TASK REQUIREMENTS :: Only the lines in the entries below from the line with "Steve Barber [214, 95, 278, 110]" to the line with "Karena itu, kondisi", both included, belong in the answer, transcribed exactly and without pictures.

* * * * *

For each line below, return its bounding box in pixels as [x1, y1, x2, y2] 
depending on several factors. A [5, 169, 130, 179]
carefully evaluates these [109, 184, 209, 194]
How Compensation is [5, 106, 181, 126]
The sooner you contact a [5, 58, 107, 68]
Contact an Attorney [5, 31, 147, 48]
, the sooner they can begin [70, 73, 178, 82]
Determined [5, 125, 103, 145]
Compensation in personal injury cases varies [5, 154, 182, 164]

* * * * *

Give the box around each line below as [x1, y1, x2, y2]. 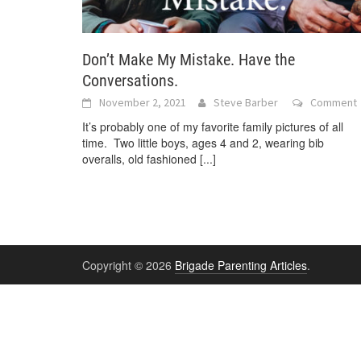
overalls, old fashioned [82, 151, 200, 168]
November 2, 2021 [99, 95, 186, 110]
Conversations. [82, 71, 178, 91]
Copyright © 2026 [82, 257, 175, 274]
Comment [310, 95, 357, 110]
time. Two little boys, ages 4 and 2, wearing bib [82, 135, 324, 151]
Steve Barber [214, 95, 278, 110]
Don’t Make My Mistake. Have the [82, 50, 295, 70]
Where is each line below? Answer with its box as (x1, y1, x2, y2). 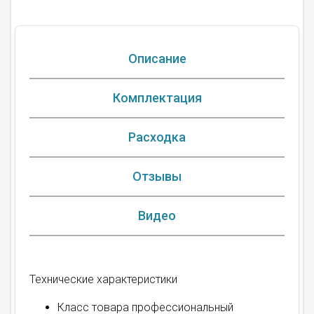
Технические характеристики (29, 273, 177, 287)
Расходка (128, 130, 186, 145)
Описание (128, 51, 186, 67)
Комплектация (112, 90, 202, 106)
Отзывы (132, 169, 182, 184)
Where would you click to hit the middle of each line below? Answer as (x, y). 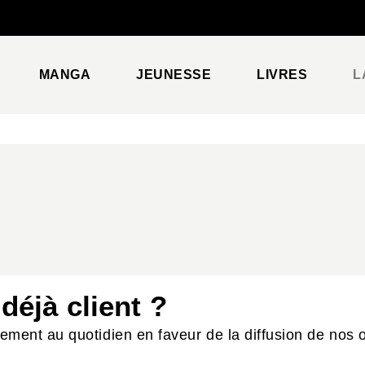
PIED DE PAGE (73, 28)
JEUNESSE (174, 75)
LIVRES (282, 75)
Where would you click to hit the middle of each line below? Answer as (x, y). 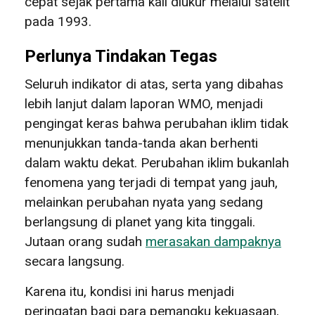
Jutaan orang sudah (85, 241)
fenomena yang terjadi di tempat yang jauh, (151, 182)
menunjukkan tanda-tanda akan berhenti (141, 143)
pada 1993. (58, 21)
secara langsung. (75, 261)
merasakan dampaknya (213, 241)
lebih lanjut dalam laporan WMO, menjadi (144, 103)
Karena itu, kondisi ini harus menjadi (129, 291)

* * * * *

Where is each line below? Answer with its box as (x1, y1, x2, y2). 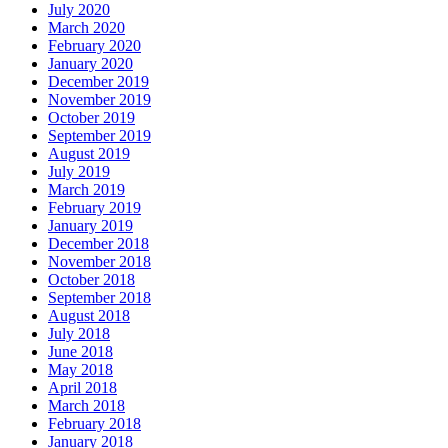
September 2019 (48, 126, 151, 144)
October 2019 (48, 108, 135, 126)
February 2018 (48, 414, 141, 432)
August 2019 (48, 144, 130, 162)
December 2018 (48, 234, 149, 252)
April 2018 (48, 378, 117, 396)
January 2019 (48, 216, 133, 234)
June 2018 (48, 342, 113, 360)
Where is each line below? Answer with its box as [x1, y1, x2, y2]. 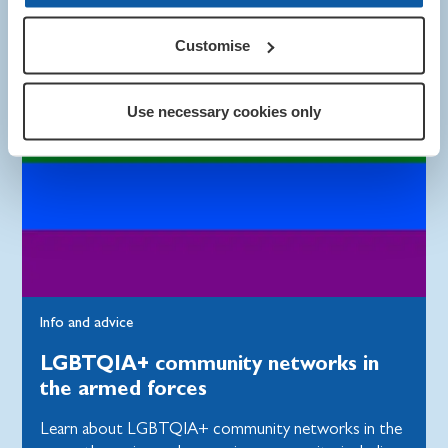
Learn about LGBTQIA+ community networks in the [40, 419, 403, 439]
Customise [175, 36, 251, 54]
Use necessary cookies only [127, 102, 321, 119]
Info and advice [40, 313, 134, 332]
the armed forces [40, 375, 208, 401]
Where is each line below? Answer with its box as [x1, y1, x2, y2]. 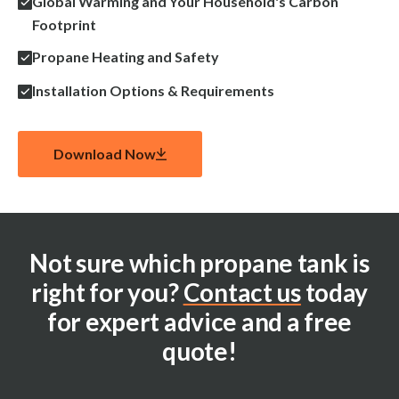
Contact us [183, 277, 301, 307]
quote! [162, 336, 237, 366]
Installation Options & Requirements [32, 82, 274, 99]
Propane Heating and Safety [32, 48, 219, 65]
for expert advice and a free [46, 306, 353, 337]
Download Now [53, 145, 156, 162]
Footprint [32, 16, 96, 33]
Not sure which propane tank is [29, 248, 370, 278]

* * * * *

COMPLETED EXERCISE ::
Steve Barber [214, 95, 278, 110]
Don’t Make My Mistake. Have the [82, 50, 295, 70]
Where is each line below? Answer with its box as (x1, y1, x2, y2). 
Технические характеристики (29, 273, 177, 287)
Расходка (128, 130, 186, 145)
Описание (128, 51, 186, 67)
Комплектация (112, 90, 202, 106)
Отзывы (132, 169, 182, 184)
Where would you click to hit the middle of each line below? Answer as (x, y). 
PIED DE PAGE (73, 28)
JEUNESSE (174, 75)
LIVRES (282, 75)
Where would you click to hit the middle of each line below? Answer as (x, y). 
Jutaan orang sudah (85, 241)
fenomena yang terjadi di tempat yang jauh, (151, 182)
menunjukkan tanda-tanda akan berhenti (141, 143)
pada 1993. (58, 21)
secara langsung. (75, 261)
merasakan dampaknya (213, 241)
lebih lanjut dalam laporan WMO, menjadi (144, 103)
Karena itu, kondisi ini harus menjadi (129, 291)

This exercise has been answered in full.